Clover lost 11 seniors from last season's team and only plays a handful of upperclassmen. One of the few seniors, Zach Pierce -- who is headed to Gardner-Webb to play college soccer -- has stepped into the leadership vacuum left by graduation. And freshman Dawson Malcolm is starting at centerback and was selected as a team captain by his peers. The 6-foot-1 prospect is central to coach Graham Stafford's youth movement, one that will have Clover back in statewide contention in the very near future.
Two late goals gave Clover a 3-1 win over Rock Hill Tuesday night. Maybe the Blue Eagles' rebuild won't take as long as thought?
Rock Hill is also young -- just three seniors on the roster -- but that's not dissuaded Bearcats coach Cesar Robles from believing in his team. Robles' team knocked off defending 5A state finalists J.L. Mann 2-0 earlier this season.
"Expectations remain the same," he said in an email. "We truly believe we can compete for a top region finish and a run in the state playoffs."

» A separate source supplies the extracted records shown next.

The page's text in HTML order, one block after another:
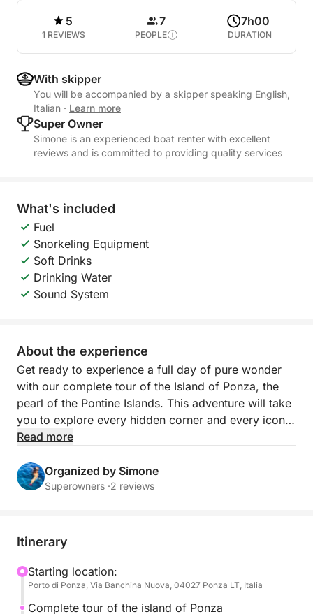
5
1 REVIEWS
7
PEOPLE
7h00
DURATION
With skipper
You will be accompanied by a skipper speaking English,
Italian · Learn more
Super Owner
Simone is an experienced boat renter with excellent
reviews and is committed to providing quality services
What's included
Fuel
Snorkeling Equipment
Soft Drinks
Drinking Water
Sound System
About the experience
Get ready to experience a full day of pure wonder
with our complete tour of the Island of Ponza, the
pearl of the Pontine Islands. This adventure will take
you to explore every hidden corner and every iconic
cove, giving you a total immersion in the crystalline
Ponza unique. Imagine sailing along a jagged, sun-
kissed coastline, where nature has painted
designed for those who want to discover the island
to dive, snorkel and relax in coves accessible only
by sea. Each stop will be an opportunity to admire
the pristine beauty of Ponza, from its natural arches
Read more
Organized by Simone
Superowners ·2 reviews
Itinerary
Starting location:
Porto di Ponza, Via Banchina Nuova, 04027 Ponza LT, Italia
Complete tour of the island of Ponza
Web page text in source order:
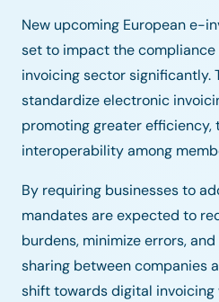
New upcoming European e-
set to impact the
invoicing sector significantly.
standardize electronic
promoting greater efficiency,
interoperability among
By requiring businesses to
mandates are expected to
burdens, minimize errors,
sharing between companies
shift towards digital
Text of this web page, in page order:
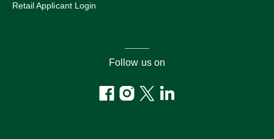
Retail Applicant Login
Follow us on
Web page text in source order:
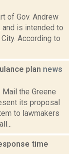
of Gov. Andrew
and is intended to
According to
plan news
the Greene
its proposal
to lawmakers
time
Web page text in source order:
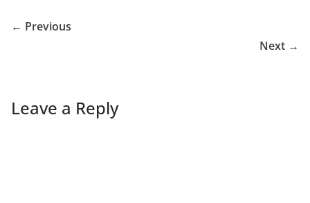
← Previous
Next →
Leave a Reply
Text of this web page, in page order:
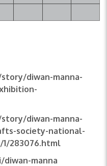
diwan-manna-
diwan-manna-
society-national-
283076.html
manna
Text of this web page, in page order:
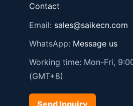
Contact
Email: sales@saikecn.com
WhatsApp: Message us
Working time: Mon-Fri,
(GMT+8)
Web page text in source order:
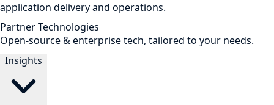
application delivery and operations.
Partner Technologies
Open-source & enterprise tech, tailored to your needs.
Insights
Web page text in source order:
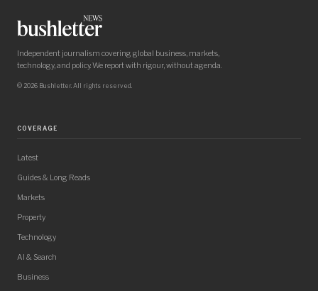
Independent journalism covering global business, markets,
technology, and policy. We report with rigour, without agenda.
© 2026 Bushletter. All rights reserved.
COVERAGE
Latest
Guides & Long Reads
Markets
Property
Technology
AI & Search
Business
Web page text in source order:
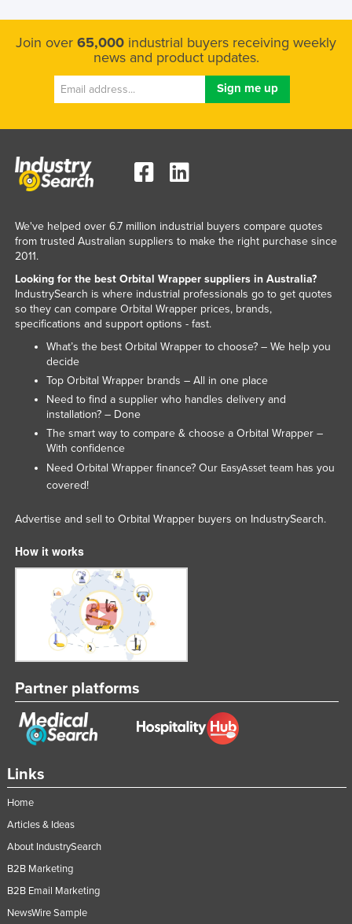
Join over 65,000 industrial buyers receiving weekly
news and product updates.
Links
Home
Articles & Ideas
About IndustrySearch
B2B Marketing
B2B Email Marketing
NewsWire Sample
We've helped over 6.7 million industrial buyers compare quotes
from trusted Australian suppliers to make the right purchase since
2011.
Looking for the best Orbital Wrapper suppliers in Australia?
IndustrySearch is where industrial professionals go to get quotes
so they can compare Orbital Wrapper prices, brands,
specifications and support options - fast.
What’s the best Orbital Wrapper to choose? – We help you
decide
Top Orbital Wrapper brands – All in one place
Need to find a supplier who handles delivery and
installation? – Done
The smart way to compare & choose a Orbital Wrapper –
With confidence
Need Orbital Wrapper finance? Our EasyAssetteam has you
covered!
Advertise and sell to Orbital Wrapper buyers on IndustrySearch.
How it works
Partner platforms

Northwestern hadn't beaten Fort Mill at Bob Jones Stadium since its region-winning 2013 season, before a 2-0 win last Wednesday, March 21. Maybe that's a good omen for the Trojans, but it's also indicative of how the annually strong Fort Mill program is undergoing renovations.
Like Clover, the Yellow Jackets graduated a bevy of talented seniors and only starts three -- striker Grant Stevens, centerback Andrew Vollmer and talented keeper Gavin McCraw. First-year head coach Phillip McCarter switched the team's formation to a 4-3-3 and, including himself, has five coaches on staff (three paid, two volunteers), meaning the Yellow Jackets unquestionably have the best coach-to-player ratio in the region. Fort Mill starts four juniors in midfield, suggesting the Yellow Jackets' best season may be ahead.
Northwestern may have been the team to beat at the start of this week, but it's Nation Ford now.
The Falcons lost four key players to college soccer off a 2018 team that finished second in the region and reached the second round of the state playoffs , but their form has hardly palpitated. Jarrett's attack, led by the battering rams of Tuipulotu -- the BYU football recruit -- and Josue Garcia, plus the relentless Cruz, has scored nine goals in three region wins
Senior Cruz scored nine goals and assisted four more in the season's first 12 games. Tuipulotu is back after missing last season with an ACL tear. He terrorizes opposing defenses with his size, which also proved handy in the penalty shootout. And junior Zach Merritt scored the goal of the match against Northwestern, turning inside on his defender in the first half and lashing a 20-yard strike past Hooten.
It's not clear if Nation Ford can keep up its unbeaten start in a league with so much parity. This much is clear, though:
"There will be a very good team missing the playoffs from our region," said Jarrett.